At the vanguard of progress in this part of the world I stand – a forlorn figure in the eyes of some, but not one defeated and lost. For through the thick, interlacing branches of habit and custom above me I have seen the light of the sun, and I know that it is good. I have seen the light of justice and equality and freedom, my heart has been lifted by the vision of democracy, and I shall not rest until my land and my people shall have been blessed by these, beyond the power of any man or nation to subvert or destroy.

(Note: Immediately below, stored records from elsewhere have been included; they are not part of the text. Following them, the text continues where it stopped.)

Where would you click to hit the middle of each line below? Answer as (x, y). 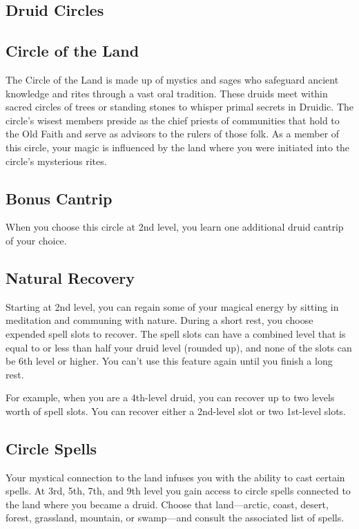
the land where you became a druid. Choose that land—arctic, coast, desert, (167, 504)
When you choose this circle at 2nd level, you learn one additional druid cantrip (175, 227)
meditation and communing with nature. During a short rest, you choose (159, 320)
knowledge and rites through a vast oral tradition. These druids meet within (167, 93)
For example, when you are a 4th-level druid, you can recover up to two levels (170, 397)
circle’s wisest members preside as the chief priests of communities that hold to (173, 120)
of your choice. (36, 240)
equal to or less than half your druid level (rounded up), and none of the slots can (179, 347)

I am a Filipino, and this is my inheritance. What pledge shall I give that I may prove worthy of my inheritance? I shall give the pledge that has come ringing down the corridors of the centuries, and its hall be compounded of the joyous cries of my Malayan forebears when they first saw the contours of this land loom before their eyes, of the battle cries that have resounded in every field of combat from Mactan to Tirad Pass, of the voices of my people when they sing:
Land of the morning.
Child of the sun returning . . .
Ne’er shall invaders
Trample thy sacred shore.
Out of the lush green of these seven thousand isles, out of the heart-strings of sixteen million people all vibrating to one song, I shall weave the mighty fabric of my pledge. Out of the songs of the farmers at sunrise when they go to labor in the fields; out the sweat of the hard-bitten pioneers in Mal-ig and Koronadal; out of the silent endurance of stevedores at the piers and the ominous grumbling of peasants in Pampanga; out of the first cries of babies newly born and the lullabies that mothers sing; out of crashing of gears and the whine of turbines in the factories; out of the crunch of ploughs upturning the earth; out of the limitless patience of teachers in the classrooms and doctors in the clinics; out of the tramp of soldiers marching, I shall make the pattern of my pledge:
I am a Filipino born of freedom, and I shall not rest until freedom shall have been added unto my inheritance – for myself and my children’s – forever.